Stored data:
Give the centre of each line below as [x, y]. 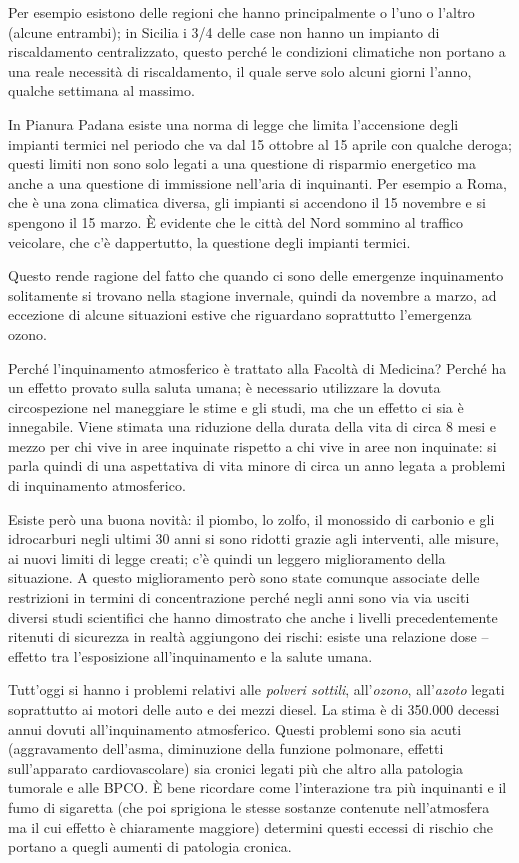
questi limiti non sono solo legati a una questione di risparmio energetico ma [242, 163]
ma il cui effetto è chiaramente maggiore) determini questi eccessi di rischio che [250, 826]
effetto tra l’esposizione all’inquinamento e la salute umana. [190, 655]
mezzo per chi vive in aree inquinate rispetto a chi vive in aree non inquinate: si [252, 445]
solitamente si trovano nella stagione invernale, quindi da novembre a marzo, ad [252, 294]
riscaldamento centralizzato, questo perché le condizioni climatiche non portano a [257, 51]
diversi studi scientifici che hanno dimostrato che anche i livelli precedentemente [253, 616]
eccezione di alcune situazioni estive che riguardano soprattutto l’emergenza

**Directions:**
Give all the records again, exactly, without images.

**Your solution:**
Give the centre of each line below as [x, y]. 
questi limiti non sono solo legati a una questione di risparmio energetico ma [242, 163]
ma il cui effetto è chiaramente maggiore) determini questi eccessi di rischio che [250, 826]
effetto tra l’esposizione all’inquinamento e la salute umana. [190, 655]
mezzo per chi vive in aree inquinate rispetto a chi vive in aree non inquinate: si [252, 445]
solitamente si trovano nella stagione invernale, quindi da novembre a marzo, ad [252, 294]
riscaldamento centralizzato, questo perché le condizioni climatiche non portano a [257, 51]
diversi studi scientifici che hanno dimostrato che anche i livelli precedentemente [253, 616]
eccezione di alcune situazioni estive che riguardano soprattutto l’emergenza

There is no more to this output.